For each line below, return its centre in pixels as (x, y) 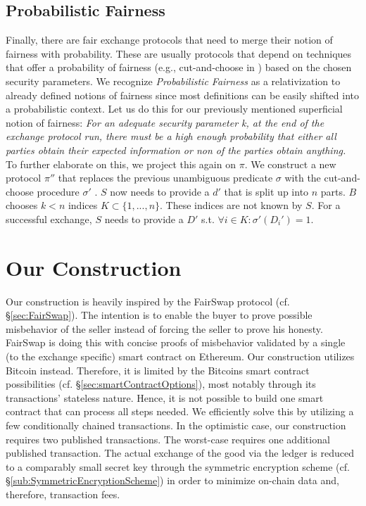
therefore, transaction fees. (63, 494)
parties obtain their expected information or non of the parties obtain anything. (176, 150)
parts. (333, 191)
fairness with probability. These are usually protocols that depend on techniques (179, 53)
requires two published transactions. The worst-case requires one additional (168, 439)
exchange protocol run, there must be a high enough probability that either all (171, 136)
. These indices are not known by (231, 205)
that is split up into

☆ ☆ ☆

** Task prompt **
In the answer, include exactly the lines from the line containing "fairness with probability." through the end of the data, and nothing else.

** Result below **
fairness with probability. These are usually protocols that depend on techniques (179, 53)
requires two published transactions. The worst-case requires one additional (168, 439)
exchange protocol run, there must be a high enough probability that either all (171, 136)
. These indices are not known by (231, 205)
that is split up into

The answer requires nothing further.